Pull each line containing "boundary" out of the listing below.

====== LISTED RECORDS

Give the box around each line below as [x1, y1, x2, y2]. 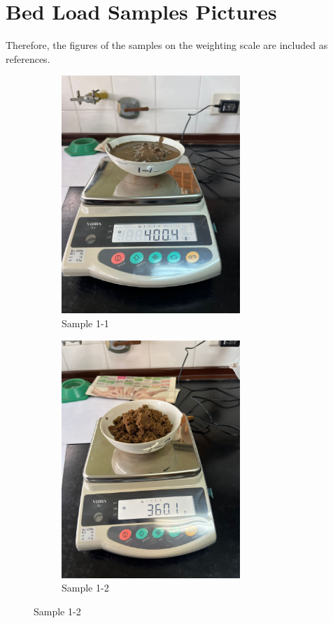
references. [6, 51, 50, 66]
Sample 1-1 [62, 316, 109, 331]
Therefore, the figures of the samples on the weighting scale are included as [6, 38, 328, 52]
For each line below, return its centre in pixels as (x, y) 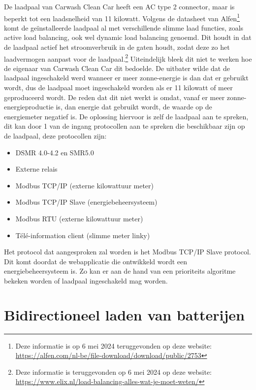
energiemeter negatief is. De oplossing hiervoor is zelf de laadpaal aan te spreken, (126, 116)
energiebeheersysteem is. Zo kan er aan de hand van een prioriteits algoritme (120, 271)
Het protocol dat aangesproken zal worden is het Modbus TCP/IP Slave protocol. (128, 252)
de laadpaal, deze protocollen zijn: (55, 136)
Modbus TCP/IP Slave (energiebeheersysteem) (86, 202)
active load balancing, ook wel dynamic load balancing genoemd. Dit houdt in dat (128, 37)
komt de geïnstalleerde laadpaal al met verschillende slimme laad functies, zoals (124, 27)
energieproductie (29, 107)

============
====== LISTED RECORDS

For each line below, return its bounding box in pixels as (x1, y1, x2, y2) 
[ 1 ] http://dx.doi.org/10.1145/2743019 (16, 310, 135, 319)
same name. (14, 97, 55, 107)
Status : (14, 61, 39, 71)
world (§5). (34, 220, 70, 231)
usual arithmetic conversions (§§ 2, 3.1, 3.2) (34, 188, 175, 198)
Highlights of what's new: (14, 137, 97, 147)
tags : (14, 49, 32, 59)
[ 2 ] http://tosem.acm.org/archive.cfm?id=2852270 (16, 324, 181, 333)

============
====== LISTED RECORDS

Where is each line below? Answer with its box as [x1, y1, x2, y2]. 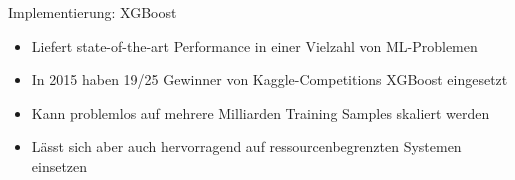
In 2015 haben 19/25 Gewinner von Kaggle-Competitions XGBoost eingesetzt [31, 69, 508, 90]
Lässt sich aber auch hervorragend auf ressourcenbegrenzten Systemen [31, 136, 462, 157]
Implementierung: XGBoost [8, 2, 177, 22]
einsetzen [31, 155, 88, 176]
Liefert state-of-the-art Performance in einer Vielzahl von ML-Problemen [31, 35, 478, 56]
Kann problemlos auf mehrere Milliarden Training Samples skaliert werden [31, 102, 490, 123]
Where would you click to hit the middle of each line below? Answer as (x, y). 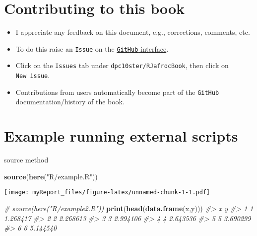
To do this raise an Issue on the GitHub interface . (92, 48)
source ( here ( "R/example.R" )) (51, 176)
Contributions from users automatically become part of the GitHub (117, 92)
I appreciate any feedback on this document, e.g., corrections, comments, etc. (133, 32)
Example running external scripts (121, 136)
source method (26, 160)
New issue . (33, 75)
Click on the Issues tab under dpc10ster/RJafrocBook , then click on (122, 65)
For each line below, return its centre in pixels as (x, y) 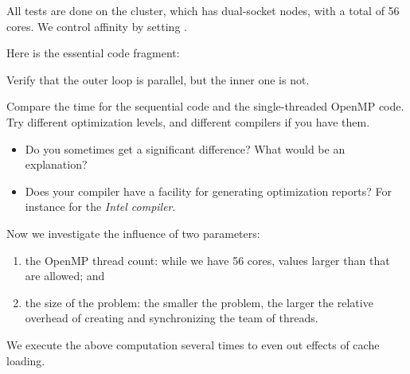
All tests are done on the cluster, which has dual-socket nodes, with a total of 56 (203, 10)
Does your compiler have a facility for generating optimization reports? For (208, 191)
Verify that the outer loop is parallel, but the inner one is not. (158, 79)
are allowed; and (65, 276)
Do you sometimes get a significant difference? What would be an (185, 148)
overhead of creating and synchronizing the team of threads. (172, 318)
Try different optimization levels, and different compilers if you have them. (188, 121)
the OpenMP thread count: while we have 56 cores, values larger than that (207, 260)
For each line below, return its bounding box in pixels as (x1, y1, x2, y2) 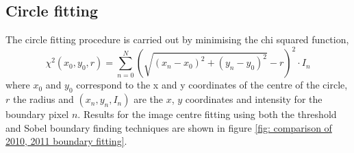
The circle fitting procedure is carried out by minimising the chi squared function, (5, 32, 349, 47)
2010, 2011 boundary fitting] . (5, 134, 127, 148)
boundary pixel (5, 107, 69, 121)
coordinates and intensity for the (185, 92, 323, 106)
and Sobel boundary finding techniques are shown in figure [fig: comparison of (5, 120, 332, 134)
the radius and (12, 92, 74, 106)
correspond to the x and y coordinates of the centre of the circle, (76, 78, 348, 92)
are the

============

* THE ANSWER
2010, 2011 boundary fitting] . (5, 134, 127, 148)
boundary pixel (5, 107, 69, 121)
and Sobel boundary finding techniques are shown in figure [fig: comparison of (5, 120, 332, 134)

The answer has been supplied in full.